**EXCERPTED RECORDS**
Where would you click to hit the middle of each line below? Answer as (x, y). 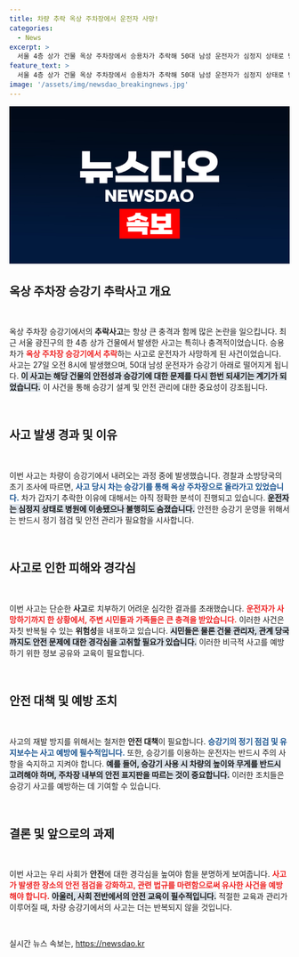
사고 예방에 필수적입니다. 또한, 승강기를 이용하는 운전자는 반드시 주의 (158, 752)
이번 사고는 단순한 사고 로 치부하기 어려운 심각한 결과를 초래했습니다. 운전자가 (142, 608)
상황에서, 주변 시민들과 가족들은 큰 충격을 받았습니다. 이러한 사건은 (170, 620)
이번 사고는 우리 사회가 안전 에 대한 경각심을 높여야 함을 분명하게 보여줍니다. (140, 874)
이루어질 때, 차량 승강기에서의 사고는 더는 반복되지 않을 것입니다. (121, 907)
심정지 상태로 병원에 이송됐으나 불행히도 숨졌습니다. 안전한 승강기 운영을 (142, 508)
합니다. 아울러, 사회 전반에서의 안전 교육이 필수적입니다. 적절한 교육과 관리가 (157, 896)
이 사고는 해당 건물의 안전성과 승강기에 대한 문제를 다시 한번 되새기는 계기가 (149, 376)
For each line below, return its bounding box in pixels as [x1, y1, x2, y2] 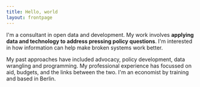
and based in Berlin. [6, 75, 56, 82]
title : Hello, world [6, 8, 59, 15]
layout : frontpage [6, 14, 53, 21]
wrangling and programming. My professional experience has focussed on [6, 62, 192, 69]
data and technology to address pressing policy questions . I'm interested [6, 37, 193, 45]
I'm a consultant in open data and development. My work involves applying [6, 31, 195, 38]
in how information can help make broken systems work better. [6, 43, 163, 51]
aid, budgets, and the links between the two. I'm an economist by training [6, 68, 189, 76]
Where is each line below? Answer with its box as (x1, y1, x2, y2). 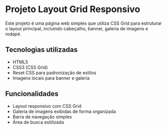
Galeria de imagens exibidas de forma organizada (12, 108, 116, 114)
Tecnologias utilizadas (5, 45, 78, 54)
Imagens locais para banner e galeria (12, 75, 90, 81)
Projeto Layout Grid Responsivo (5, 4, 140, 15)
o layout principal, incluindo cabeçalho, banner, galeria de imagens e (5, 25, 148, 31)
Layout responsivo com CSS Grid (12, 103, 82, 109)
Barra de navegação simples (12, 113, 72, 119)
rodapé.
--
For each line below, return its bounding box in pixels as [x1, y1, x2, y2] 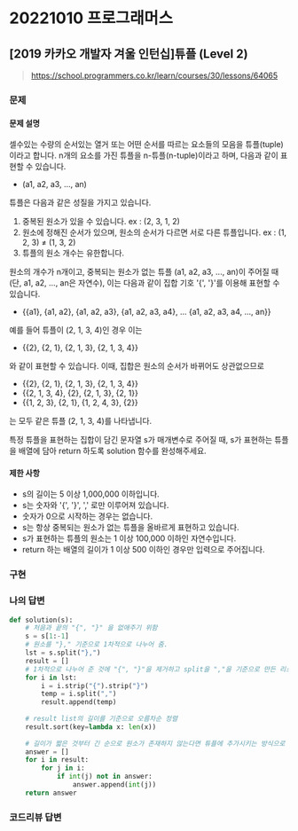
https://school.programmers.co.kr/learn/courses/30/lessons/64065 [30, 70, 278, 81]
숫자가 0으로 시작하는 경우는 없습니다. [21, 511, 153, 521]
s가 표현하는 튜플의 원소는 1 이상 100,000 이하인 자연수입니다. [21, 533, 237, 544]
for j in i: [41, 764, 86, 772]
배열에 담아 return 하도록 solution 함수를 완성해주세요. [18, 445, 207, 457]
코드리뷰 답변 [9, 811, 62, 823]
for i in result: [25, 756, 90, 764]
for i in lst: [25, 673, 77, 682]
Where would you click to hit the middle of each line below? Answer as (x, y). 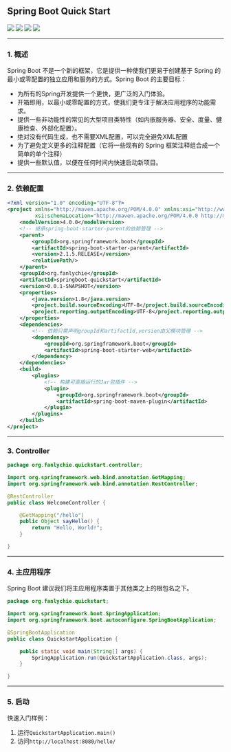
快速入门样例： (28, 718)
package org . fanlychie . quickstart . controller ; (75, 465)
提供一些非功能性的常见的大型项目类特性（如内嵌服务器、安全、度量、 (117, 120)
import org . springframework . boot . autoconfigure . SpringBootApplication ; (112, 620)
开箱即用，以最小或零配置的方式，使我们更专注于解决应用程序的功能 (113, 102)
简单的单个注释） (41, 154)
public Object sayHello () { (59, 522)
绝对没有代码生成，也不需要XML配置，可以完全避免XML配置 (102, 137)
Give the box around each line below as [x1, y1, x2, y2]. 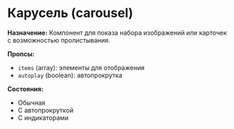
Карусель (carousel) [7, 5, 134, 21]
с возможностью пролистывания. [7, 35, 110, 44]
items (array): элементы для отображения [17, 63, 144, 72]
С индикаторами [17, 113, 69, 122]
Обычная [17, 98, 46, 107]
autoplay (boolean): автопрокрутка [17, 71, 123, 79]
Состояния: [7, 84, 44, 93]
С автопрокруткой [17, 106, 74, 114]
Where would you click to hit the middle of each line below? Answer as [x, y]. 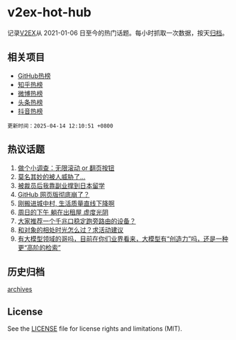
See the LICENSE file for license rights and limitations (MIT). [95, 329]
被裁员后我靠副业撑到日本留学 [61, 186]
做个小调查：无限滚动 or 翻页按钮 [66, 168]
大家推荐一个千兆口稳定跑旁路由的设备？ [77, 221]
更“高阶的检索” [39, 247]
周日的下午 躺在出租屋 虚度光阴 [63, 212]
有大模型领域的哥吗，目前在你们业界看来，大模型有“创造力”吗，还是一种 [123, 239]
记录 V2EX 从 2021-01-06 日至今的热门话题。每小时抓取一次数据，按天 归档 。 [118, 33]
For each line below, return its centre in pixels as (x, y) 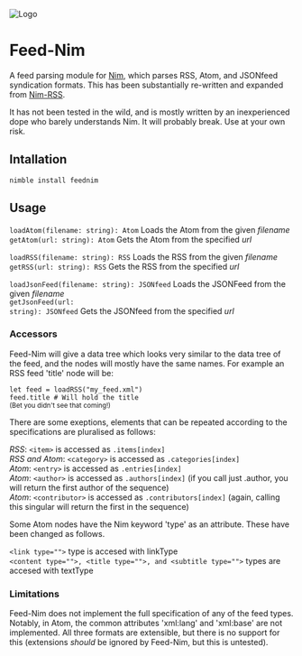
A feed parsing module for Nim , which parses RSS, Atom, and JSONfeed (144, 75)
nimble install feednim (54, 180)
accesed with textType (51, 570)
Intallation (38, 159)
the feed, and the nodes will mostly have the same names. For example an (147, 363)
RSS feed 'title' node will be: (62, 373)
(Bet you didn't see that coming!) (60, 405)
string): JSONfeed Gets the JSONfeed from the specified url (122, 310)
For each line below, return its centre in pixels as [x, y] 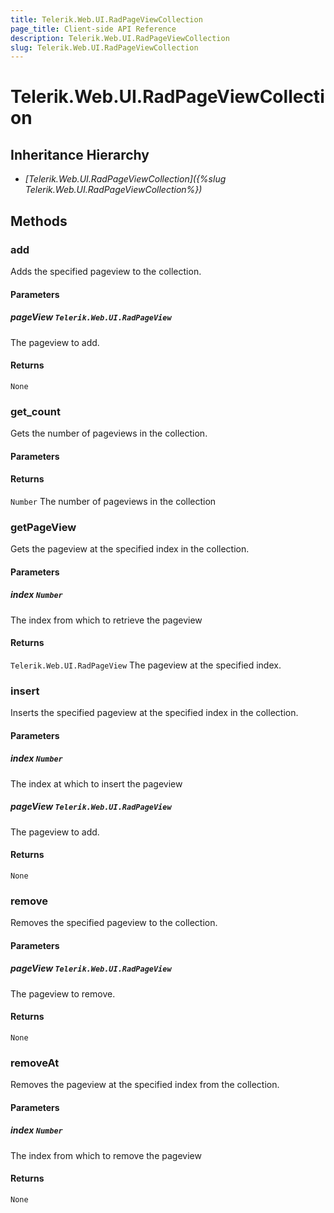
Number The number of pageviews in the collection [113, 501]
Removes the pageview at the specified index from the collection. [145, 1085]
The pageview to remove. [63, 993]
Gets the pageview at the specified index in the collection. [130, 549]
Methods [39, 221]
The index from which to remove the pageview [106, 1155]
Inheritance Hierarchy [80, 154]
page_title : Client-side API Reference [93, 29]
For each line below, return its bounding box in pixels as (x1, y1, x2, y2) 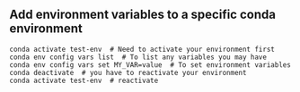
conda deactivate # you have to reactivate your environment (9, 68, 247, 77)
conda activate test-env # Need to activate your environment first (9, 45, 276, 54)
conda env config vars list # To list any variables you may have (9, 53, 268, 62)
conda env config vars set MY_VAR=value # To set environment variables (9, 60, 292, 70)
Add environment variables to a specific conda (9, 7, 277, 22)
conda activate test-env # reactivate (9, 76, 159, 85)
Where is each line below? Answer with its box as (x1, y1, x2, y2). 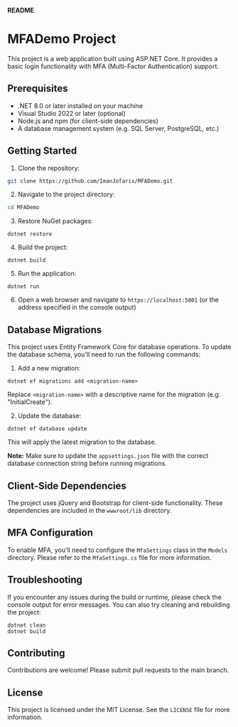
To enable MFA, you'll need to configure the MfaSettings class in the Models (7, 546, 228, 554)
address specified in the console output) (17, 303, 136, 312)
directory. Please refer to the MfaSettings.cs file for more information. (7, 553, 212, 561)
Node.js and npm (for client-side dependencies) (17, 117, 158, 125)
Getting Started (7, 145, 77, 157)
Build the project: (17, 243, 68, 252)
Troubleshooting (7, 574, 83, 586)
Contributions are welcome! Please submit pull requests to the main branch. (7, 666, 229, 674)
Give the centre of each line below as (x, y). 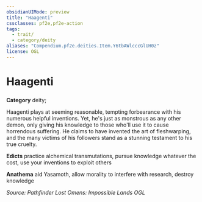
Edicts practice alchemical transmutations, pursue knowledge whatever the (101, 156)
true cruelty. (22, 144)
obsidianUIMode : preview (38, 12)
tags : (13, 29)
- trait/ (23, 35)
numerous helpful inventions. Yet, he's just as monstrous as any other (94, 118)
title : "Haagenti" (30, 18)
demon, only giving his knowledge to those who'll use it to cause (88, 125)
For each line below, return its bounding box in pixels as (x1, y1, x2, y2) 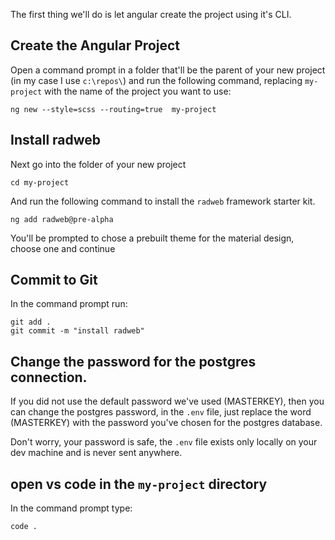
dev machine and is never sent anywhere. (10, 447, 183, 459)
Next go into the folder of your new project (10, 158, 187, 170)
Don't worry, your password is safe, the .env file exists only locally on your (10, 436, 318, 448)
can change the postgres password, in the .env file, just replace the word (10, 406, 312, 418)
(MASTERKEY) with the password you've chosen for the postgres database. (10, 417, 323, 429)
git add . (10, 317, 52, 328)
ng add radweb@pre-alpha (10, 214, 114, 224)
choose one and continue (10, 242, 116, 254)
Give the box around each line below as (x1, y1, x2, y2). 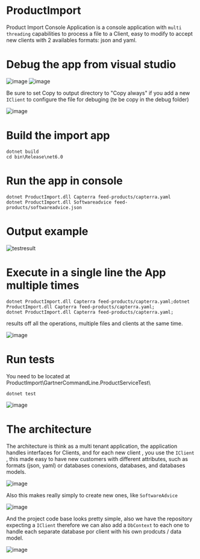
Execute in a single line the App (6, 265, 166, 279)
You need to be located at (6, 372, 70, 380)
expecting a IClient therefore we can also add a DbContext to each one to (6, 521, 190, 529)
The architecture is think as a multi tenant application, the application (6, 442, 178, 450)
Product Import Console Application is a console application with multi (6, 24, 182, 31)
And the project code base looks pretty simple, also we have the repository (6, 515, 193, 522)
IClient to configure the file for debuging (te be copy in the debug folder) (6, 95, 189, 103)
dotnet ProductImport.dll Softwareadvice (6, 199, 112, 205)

**DIRECTIONS**
Among the lines of the material, some contain the string "address". State how many, and nothing more.

**EXERCISE OUTPUT**
2